Все эти проблемы Ноно пытался решить для себя не только в итоговом “Прометее”, но и в других сочинениях 80-х годов. Особое место среди них занимает уникальный струнный квартет “Фрагменты — Тишь, к Диотиме” (“Fragmente — Stille, an Diotima”, 1979—1980). Его премьера в Бонне 2 июня 1980 года была приурочена к XXX бетховенскому фестивалю, посвященному Бетховену-новатору, Бетховену-предтече современного искусства (Nono, 1987, 184). Квартет Ноно, не являясь музыкальным посвящением именно этому мастеру, содержит в своей звуковой атмосфере нечто глубоко родственное атмосфере эпохи Бетховена, соотечественника и ровесника не только Гегеля, но и Гёльдерлина. Следует, вероятно, напомнить, что Гёльдерлин — одна из самых загадочных, глубоких и трагических фигур в немецкой литературе: классицисте кое эллинофильство приобрело у него романтический надлом и наполнилось сугубо личностным смыслом. В романе “Гиперион” он предрек раннюю смерть бесконечно любимой им женщины, воспетой под именем Диотимы (так звали мудрую жрицу, произносящую в диалоге Платона “Пир” прекрасную речь о любви). После смерти своей Диотимы, Сюзетты Гонтар, поэт сошел с ума или предпочел казаться таковым, уйдя в некую иную реальность. В стихах Гёльдерлина поражает сочетание античной бронзовости или мраморности строк, необычайно весомых, хотя и не тяжеловесных, — и вибрирующего между ними безмолвного напряжения, полного неуловимых аллюзий и “провалов” в неведомое. По-видимому, это свойство текстов Гёльдерлина — результат его творческого процесса, о котором можно судить по современному “франкфуртскому” изданию сочинений поэта. Именно это издание поразило воображение Ноно, поскольку там воспроизведены оригиналы черновиков Гёльдерлина, где над каким-либо словом могут записываться в качестве параллельных вариантов нескольких других, причем не только на немецком, но и на французском и древнегреческом языках.
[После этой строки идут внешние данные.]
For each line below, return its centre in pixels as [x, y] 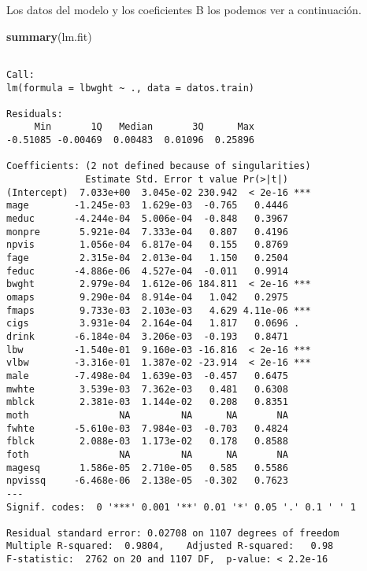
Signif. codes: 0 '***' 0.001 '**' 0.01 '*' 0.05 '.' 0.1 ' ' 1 [181, 507]
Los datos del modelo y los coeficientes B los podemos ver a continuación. [184, 9]
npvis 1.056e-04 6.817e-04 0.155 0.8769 [147, 245]
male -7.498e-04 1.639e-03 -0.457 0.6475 [147, 376]
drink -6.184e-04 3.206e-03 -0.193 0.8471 [147, 336]
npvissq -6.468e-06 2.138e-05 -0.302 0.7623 [147, 481]
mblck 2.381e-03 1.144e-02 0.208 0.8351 [147, 402]
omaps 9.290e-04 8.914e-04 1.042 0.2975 [147, 297]
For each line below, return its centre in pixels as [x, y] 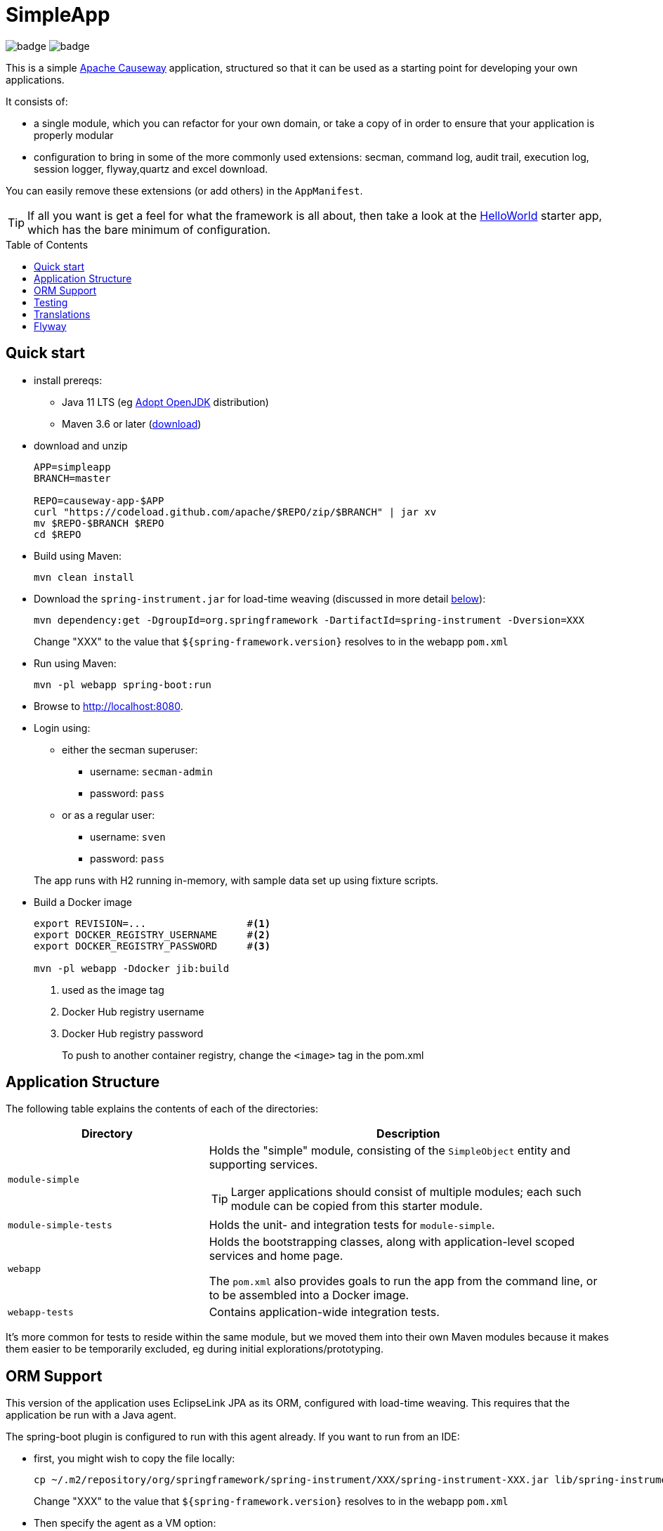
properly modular [74, 135]
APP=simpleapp [72, 467]
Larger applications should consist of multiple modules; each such [406, 1192]
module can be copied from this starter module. [357, 1206]
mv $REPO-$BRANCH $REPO [99, 523]
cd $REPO [58, 534]
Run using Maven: [75, 663]
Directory [107, 1134]

Ноно, по его признанию, изучал это издание годами. Квартет “Фрагменты — Тишь, к Диотиме” не просто навеян поэзией Гёльдерлина: он проникнут ею. По всей партитуре разбросаны очень фрагментарные (слово, два слова, короткая фраза) цитаты из стихов
[48]
Гёльдерлина, которые не являются ни эпиграфами, ни названиями разделов, ни выразительными ремарками. Они ни в коем случае не должны озвучиваться во время исполнения; эти цитаты существуют автономно, и музыканты могут лишь “петь” их про себя. Паузы составляют не менее важную часть квартета, чем непроизносимые стихи или реальные звуки. Тщательно детализированы и ферматы, для обозначения которых Ноно ввел придуманные им знаки. Все ферматы должны звучать отлично друг от друга, выражая, согласно свободной фантазии исполнителей, «пространства мечтаний, внезапные экстазы, невыразимые мысли, спокойное дыхание и „вневременные” моменты „поющего” молчания» (из предисловия к партитуре). Квартет Ноно един по стилю, однако в нем есть, помимо стихотворных, и музыкальные цитаты. Во второй части неоднократно встречается ремарка “Mit innigster Empfindung” (“С сокровеннейшим чувством”), которую Ноно позаимствовал у Бетховена (по-видимому, из Квартета ор. 132, где это обозначение предпослано “Благодарственной песне выздоравливающего Божеству”, хотя такая же ремарка имеется в теме вариаций в Сонате ор. 109). В третьей части цитируется, причем, как положено, в теноровом голосе, у альта, мелодия шансон Окегема “Malor me bat” (“Беда меня снедает”). Наконец, в квартете есть и ладогармоническая цитата: Ноно вводит так называемую “загадочную гамму” — искусственный лад, использованный Верди в пьесе “Ave Maria” (с, ей, е, fisgisaish, с). Как указывала Д. Дёпке, на фрагментах этого звукоряда строятся многие разделы квартета, но впервые с полной ясностью это обнаруживается в ц. 26 (“…heraus in Luft und Licht…” См. Dopke, 1987, 184). Однако и начальное “мотто”, лейттема квартета, содержит характерные для “загадочной гаммы” интервалы: большую секунду, тритон, большую септиму. Эта тема служит контрапунктом к иноладовой цитате из Окегема, что придает квартету полное стилевое единство:
Ноно. Квартет, начало
[49]
Мелодия Окегема и контрапункт
Звукоизвлечение в квартете чрезвычайно тонко и рафинированно. Ремарки и динамические обозначения меняются почти на каждой ноте, что при хорошем исполнении позволяет добиться совершенно фантастических, неслыханных по красоте и прозрачности звучаний. “Фрагменты — Тишь, к Диотиме” -выдающееся произведение само по себе, однако многое, найденное здесь, с одной стороны, предвосхищало “Прометея”, а с другой стороны — было ностальгически обращено к прошлому. Можно предположить, что, помимо теней Гёльдерлина, Бетховена, Окегема и Верди, тут присутствует и тень Бруно Мадер-ны. Ведь Мадерна не только изучал с молодым Ноно того же Окегема, но и сам вдохновлялся идеями и образами Гёльдерлина: в 1964 году он написал оперу “Гиперион”, а в 1965 — пьесу “Надгробие для Диотимы”.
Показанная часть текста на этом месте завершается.